Many newer languages are multiparadigm, but I'd probably still say that Java encourages the imparitive OO style, while Scala prefers the functional composition style. I don't think "a single unifying characteristic" really helps, given the feature bleed between modern languages. I think you only get a great classification by examining, eg, what the community style standards are.
It'd be nice if open data studies like the one under discussion here were reliably posted in a format where the analysis could be easily recalculated, readjusted, tweaked, and represented. It's the kinda thing that could be neat to play around with in a notebook.
Github stars are first and foremost bookmarks. Not expression of sentiment, not votes of quality, just bookmarks. You see an interesting repo, you star it, so that you can find it later.
Some things are worth knowing and some things are easy to measure, rarely do they overlap. Number of commits mentioning bugs may not be either, but given how little hard data there is out there I applaud any effort.
Someday I hope a researcher convinces a few companies to open up their JIRA histories and is able to really study project completion/success/user reports of bugs.
> Number of commits mentioning bugs may not be either, but given how little hard data there is out there I applaud any effort.
I disagree. The original papers were widely cited and contained such serious flaws that they were actively harmful. Assuming a commit message messaging an “infix operator” is a fix for a bug is just grossly negligent.
tl;dr: Statistical analyses of Github are still a dumpster fire of flawed metrics. Regex matching of commit messages substitutes for bug counts, regex matching of source files substitutes for language identification. It is garbage-in, garbage-out, with no defensible conclusions.
These studies are bs because they capture corellations and confuse them with causations.
Good studies need controlled laboratory conditions to remove external variables.

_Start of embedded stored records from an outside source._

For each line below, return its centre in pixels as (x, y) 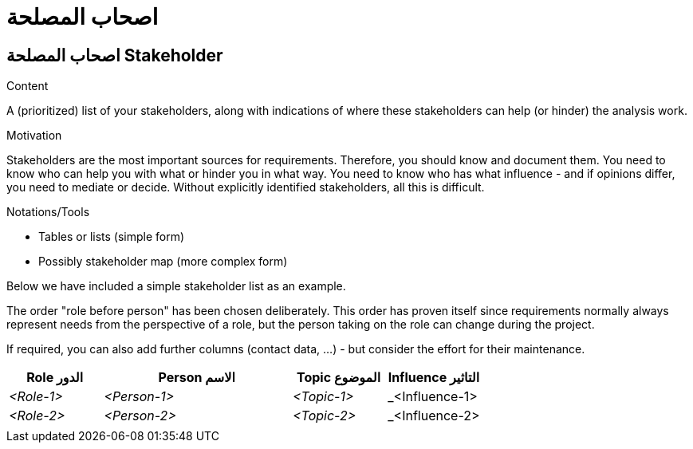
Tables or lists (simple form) (112, 237)
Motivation (34, 136)
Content (28, 86)
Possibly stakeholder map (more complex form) (163, 262)
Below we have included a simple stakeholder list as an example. (176, 286)
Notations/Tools (48, 212)

For example, maybe FP projects are written by coders who have more years of experience on average. So in that case it's not about the language paradigm, any facts derived from the study would actually be about the individuals who write in that language. And it's not surprising at all that more experienced individuals write fewer bugs. This is just one factor that may be ignored; there are probably hundreds that can cause significant distortions in the results.
It would be like saying that Norwegian is a highly effective language because they have a very high GDP per capita. This completely ignores the more significant fact that the country has vast amounts of offshore oil to capitalize on.

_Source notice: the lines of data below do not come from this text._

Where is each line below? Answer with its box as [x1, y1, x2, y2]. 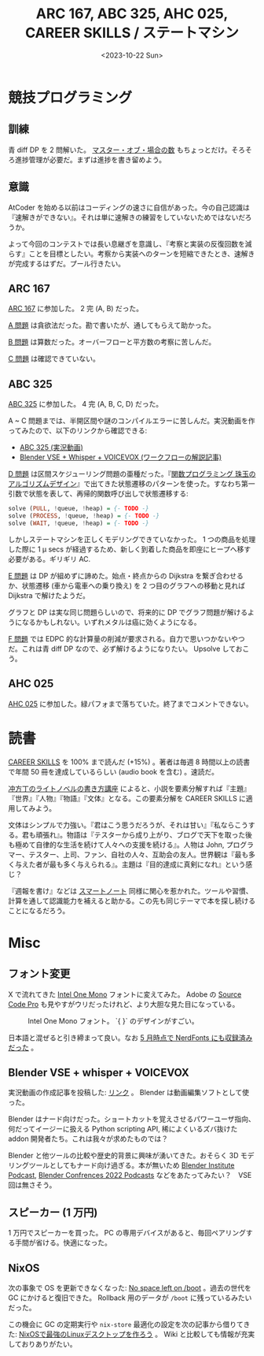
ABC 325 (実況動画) [19, 443, 84, 452]
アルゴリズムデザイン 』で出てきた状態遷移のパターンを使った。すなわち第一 [8, 479, 255, 489]
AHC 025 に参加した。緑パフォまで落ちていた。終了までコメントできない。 [8, 699, 253, 708]
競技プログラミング [8, 88, 133, 106]
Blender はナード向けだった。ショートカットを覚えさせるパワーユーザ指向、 [8, 1114, 255, 1124]
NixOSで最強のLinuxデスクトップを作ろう [18, 1329, 153, 1339]
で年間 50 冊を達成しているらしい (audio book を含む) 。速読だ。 [8, 767, 218, 776]
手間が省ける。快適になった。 [14, 1238, 112, 1247]

We should not let the perfect be the enemy of the good.
The problem is that we do not currently know how to carry out studies on the efficacy of programming language paradigms under "controlled laboratory conditions". It's known to be hard. Feel free to change this and become famous! The studies discussed in the article are but first steps towards:
- a better empirical grounding of programming language & software engineering research;
- more emphasis on reproducibility in science.
I'm glad that Vitek, Berger et al are starting serious empirical PL/SE research, and care about reproducibility! Bravo!
A study that captures a correlation instead of causation directly is not completely useless. It seems wise to try to draw some conclusions from the massive corpus of OSS software that is available given that it's hard to imagine any researcher will ever get the budget to do even one controlled test on a meaningfully sized software project.
Anyway, it's not hard to imagine an improved version of the study that knows about the years of experience of each contributor (even if that necessitates reducing the size of the dataset a bit) and controls for it. I suppose that would be the "empirical software engineering" equivalent of econometrics.